Unfortunately, there wasn't as much light as I hoped for on my family. Bits and pieces were falling into place but other areas were like being a blaster in a railroad tunnel wondering if the sun would ever shine again.
That was twelve years ago and I still feel like that sometimes. On the other hand, there are the moments when something goes boom like the oldtime newspaper photographer's flash and things fall together in ways that I could have never expected.

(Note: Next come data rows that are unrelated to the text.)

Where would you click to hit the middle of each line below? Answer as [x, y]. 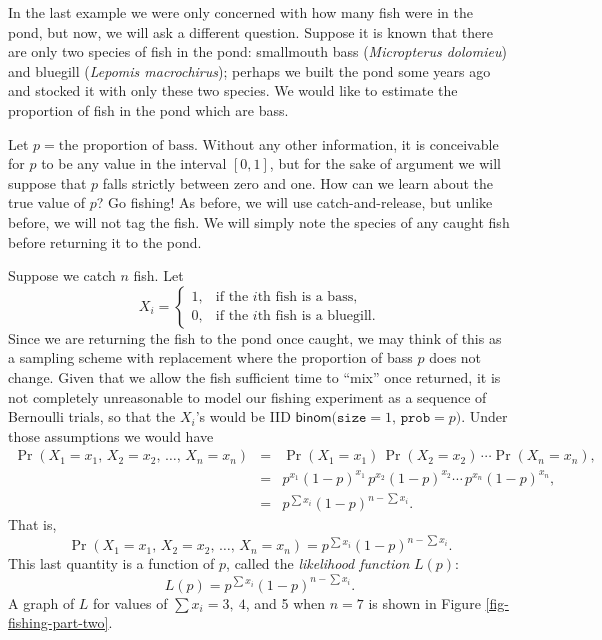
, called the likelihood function [318, 563]
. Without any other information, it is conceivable [346, 143]
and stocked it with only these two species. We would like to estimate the [233, 90]
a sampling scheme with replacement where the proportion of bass [210, 357]
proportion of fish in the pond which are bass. [148, 109]
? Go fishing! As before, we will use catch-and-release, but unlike [294, 202]
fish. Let [158, 275]
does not [455, 357]
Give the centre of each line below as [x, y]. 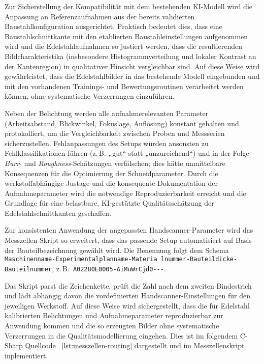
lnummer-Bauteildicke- [199, 259]
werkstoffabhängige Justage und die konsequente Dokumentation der [111, 183]
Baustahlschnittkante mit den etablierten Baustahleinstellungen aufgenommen [126, 36]
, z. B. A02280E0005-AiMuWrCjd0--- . [109, 268]
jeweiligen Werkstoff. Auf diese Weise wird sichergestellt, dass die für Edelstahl [127, 305]
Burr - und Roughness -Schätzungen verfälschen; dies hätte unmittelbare [115, 163]
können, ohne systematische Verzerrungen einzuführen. [90, 96]
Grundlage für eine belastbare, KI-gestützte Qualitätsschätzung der [109, 203]
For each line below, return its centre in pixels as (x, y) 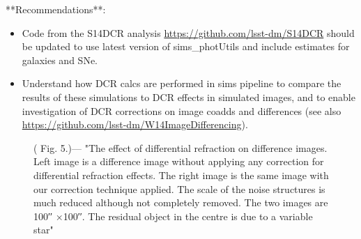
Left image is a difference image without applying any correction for (179, 161)
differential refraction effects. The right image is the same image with (181, 175)
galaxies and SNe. (60, 60)
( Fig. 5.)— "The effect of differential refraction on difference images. (180, 147)
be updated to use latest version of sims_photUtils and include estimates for (186, 46)
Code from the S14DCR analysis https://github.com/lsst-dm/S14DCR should (188, 32)
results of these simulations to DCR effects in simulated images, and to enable (189, 97)
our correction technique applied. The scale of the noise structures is (179, 188)
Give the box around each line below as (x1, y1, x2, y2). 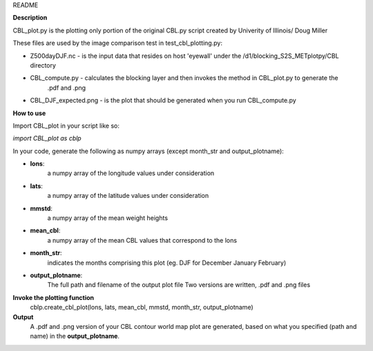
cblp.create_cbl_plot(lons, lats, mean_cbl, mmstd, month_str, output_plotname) (30, 303, 254, 312)
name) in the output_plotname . (30, 332, 120, 341)
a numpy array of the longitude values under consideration (47, 169, 215, 177)
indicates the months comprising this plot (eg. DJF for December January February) (47, 259, 287, 267)
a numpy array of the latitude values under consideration (47, 192, 209, 200)
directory (30, 61, 57, 69)
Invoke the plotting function (12, 293, 95, 301)
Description (12, 14, 48, 22)
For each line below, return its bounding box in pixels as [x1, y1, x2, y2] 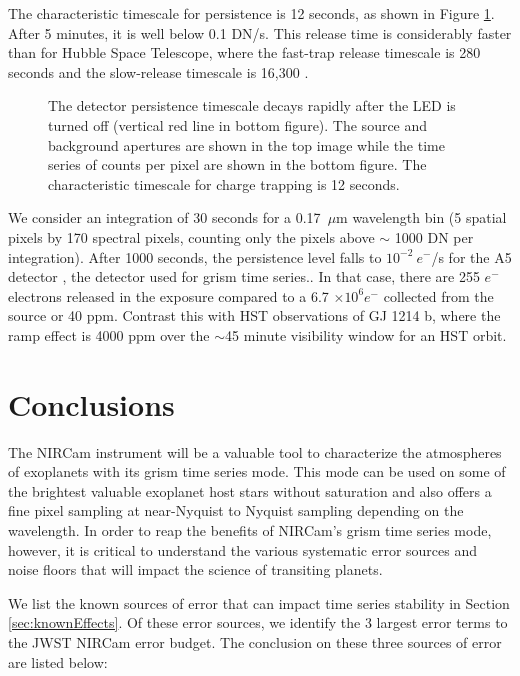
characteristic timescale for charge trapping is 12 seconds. [48, 173, 400, 194]
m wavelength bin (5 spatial [336, 207, 507, 228]
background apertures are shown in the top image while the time [48, 134, 445, 155]
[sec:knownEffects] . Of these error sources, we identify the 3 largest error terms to [8, 612, 508, 633]
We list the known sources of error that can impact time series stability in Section [8, 592, 510, 613]
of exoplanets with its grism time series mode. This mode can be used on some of [8, 461, 506, 482]
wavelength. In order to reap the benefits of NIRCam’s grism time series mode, [8, 520, 492, 540]
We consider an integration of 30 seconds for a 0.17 [8, 207, 321, 228]
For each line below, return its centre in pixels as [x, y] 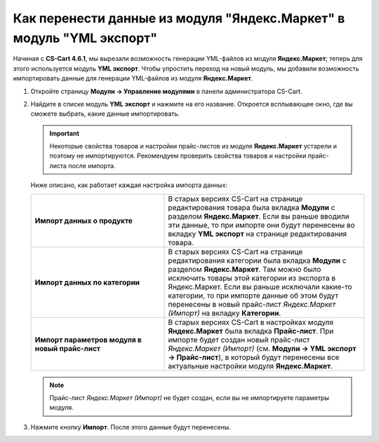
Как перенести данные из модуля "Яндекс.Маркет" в [179, 18]
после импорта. [92, 165]
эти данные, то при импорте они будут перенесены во [261, 225]
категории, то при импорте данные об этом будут [253, 296]
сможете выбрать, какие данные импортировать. [105, 114]
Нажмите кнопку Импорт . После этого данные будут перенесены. [131, 427]
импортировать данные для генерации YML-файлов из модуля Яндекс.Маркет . [133, 78]
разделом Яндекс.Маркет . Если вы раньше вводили [259, 216]
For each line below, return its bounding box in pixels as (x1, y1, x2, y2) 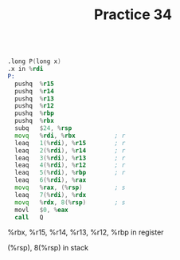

I guess that is just the way of a genealogist. Slog through the swampy quagmire for countless periods to finally find that glimmering ray of sun or moonlight outlining the bank to set up camp and dig into the latest discoveries.
Thus ends the poesy of the moment. Or is it arty prose? Whatever it is, it will likely return of its own volition as we wende our way through ancestors great and small.
According to Ancestry.com's DNA lineage program, I am 42% Central European, 37% British Isles, 10% Scandinavian, 8% Finnish/Volga-Ural and 3% uncertain. I often wonder if the 3% is a fudge factor that all studies have.
The divisions I understand are the first three. Siepmanns, Shaffers, Millers, Daleys (more about that spelling in another blog), Langs, Whites (of Ireland), MacKintoshes, Munroes (don't ask me how the MacKintoshes and Munroes ended up in a blended family here in the States but they did), Lowthers, Stotlers/Statlers, Shirleys, Heirs/Hires, Werlings, Willers, and the like, run like swift flowing rivers (okay, some are dammed up, but someday will be broken) through my tree. I even get the Scandinavian piece because I know where the Vikings attacked. The Finnish/Volga-Ural 8% just makes no sense at all in the current parade of names.